Isolation of Rat Retinal Müller Cells
Müller cells were isolated from rat retinas by density gradient centrifugation as described by Guidry,17 with some modifications. A pool of 12 retinas (six rats) was used for each of the gradient purification. The retinas were digested with papain/DNase (Papain Dissociation System; Worthington Biochemicals, Lakewood, NJ) for 40 minutes at 37°C, mechanically dissociated, and the single-cell suspension was layered on a continuous 0% to 50% Percoll (Amersham Biosciences, Piscataway, NJ) gradient in Dulbecco’s modified Eagle’s medium (DMEM). After centrifugation at 800g for 20 minutes, 11 1-mL fractions were collected, starting from the top of the gradient. The Percoll was removed by dilution with DMEM followed by centrifugation, and the pelleted cells were resuspended in fresh medium. A drop of each gradient-fraction cell suspension was spread on glass microscope slides and examined by phase-contrast microscopy to identify the Müller-enriched fractions. Müller cells were easily recognized on the basis of their characteristic bipolar shape and were found to concentrate in fractions 3 and 4 (1.05–1.06 g/L density). The Müller-enriched fractions were then immediately pooled for RNA isolation.

Immunocytochemistry
To confirm the enrichment and purity of the isolated Müller cells, cells recovered from each gradient fraction were analyzed by indirect immunofluorescence. Immunostaining was performed as described,18 with the following primary antibodies: mouse anti-pig vimentin (1:100 dilution; clone V9; Sigma-Aldrich, St. Louis, MO) and mouse anti-sheep glutamine synthetase (GS; 1 µg/mL; Chemicon International, Temecula, CA) for Müller cells; mouse anti-rat Mac1 (10 µg/mL; clone OX-42; Chemicon), mouse anti-phosphotyrosine (PY; 4 µg/mL; clone 4G10, Upstate Biotechnology, Lake Placid, NY), and isolectin B4 (20 µg/mL; Vector Laboratories, Burlingame, CA) for microglia; rabbit anti-cow neuron-specific enolase (NSE; 1:100; Chemicon) for neurons; rabbit anti-human von Willebrand factor (1:1000; Dako, Carpinteria, CA) for endothelial cells; and mouse anti-human {alpha}-smooth muscle actin (1 µg/mL; Dako) for pericytes and smooth muscle cells. Rabbit anti-cow GFAP antibodies (1:3000; Dako) were used to identify astrocytes. However, because in the diabetic retina Müller cells become strongly immunoreactive for GFAP, double labeling for GFAP and vimentin was used to discriminate between astrocytes (GFAP+/vimentin) and Müller cells (GFAP+/vimentin+). Slides were mounted in anti-fade medium containing DAPI (Vectashield-DAPI; Vector Laboratories) to counterstain the nuclei. Specificity of the immunostaining was verified by substituting the primary antibodies with an equivalent dilution/concentration of the appropriate nonimmune IgG (not shown).

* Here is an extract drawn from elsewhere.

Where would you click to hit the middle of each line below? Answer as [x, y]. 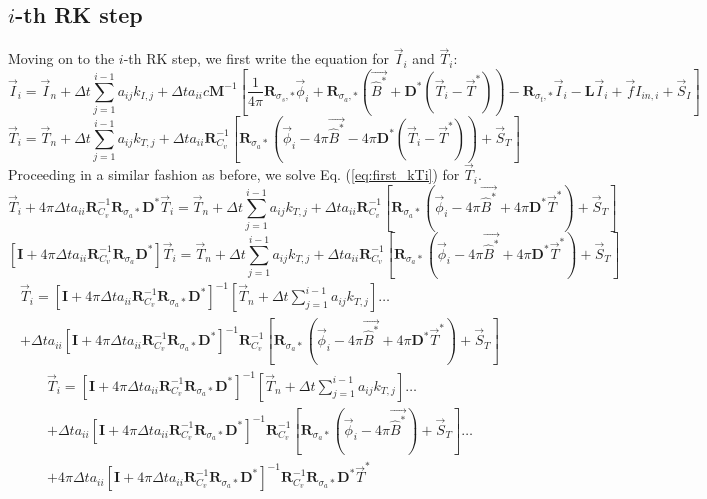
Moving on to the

Müller Cells RNA Isolation and Microchip Array Hybridization
Total RNA was isolated from Müller cells (RNeasy Mini Kit; Qiagen, Valencia, CA) according to recommended Affymetrix (Santa Clara, CA) protocols. In the case of diabetic animals, RNA isolated from Müller-cells obtained from two density gradients, corresponding to the retinas of 12 diabetic rats, was pooled for the gene expression analysis and assayed in duplicate. In the case of control animals, three independent RNA pools (each corresponding to the retinas of 12 control rats) were obtained and independently assayed. Gene expression profiling was performed with the GeneChip Rat Genome RG-U34A array (Affymetrix). Five micrograms of RNA were used for each of the five array hybridizations (two diabetic and three nondiabetic control rats). Preparation of biotinylated cRNA, GeneChip hybridization, staining, and scanning of the arrays were performed according to recommended Affymetrix protocols19 by the Harvard Medical School, Partners Healthcare Center for Genetics and Genomics Core Laboratory (Cambridge, MA; http://www.hpcgg.org/Affy/index.html). After hybridization (Model 320 oven; Affymetrix), washing and staining of arrays were performed with the GeneChip Fluidics Station 400 (Affymetrix). Arrays were then scanned (GeneArray Scanner 2500; Affymetrix) using the Microarray Suite 5.0 software (Affymetrix).

Array Data Analysis
The microarray data were imported into the Rosetta Resolver system for gene expression data analysis (Rosetta Biosoftware, Kirkland, WA). After data preprocessing (background correction and intrachip normalization) the Rosetta Resolver system Affymetrix GeneChip error model was used to create an intensity profile for each microarray. Intensity profiles were first analyzed using the Rosetta Resolver system one-sided error-weighted ANOVA, which uses an input error estimate in conjunction with the observed input value to produce variance estimates within and between the two groups. Next, the Rosetta Resolver system Ratio Builder was used to calculate the changes (x-fold) and ratio probabilities for the differential expression between diabetic and control samples. (Detailed information on the Rosetta Resolver system Affymetrix GeneChip error model, error-weighted ANOVA, and Ratio Building error model can be found at http://www.rosettabio.com/tech.) Only those genes with an ANOVA P ≤ 0.05, a ratio P ≤ 0.05, and a change in expression of twofold or more were considered to be significantly differentially expressed genes. The genes whose expression was affected by diabetes were assigned to functional categories based on Affymetrix and National Center for Biotechnology Information (NCBI; Bethesda, MD) annotations and data from the literature.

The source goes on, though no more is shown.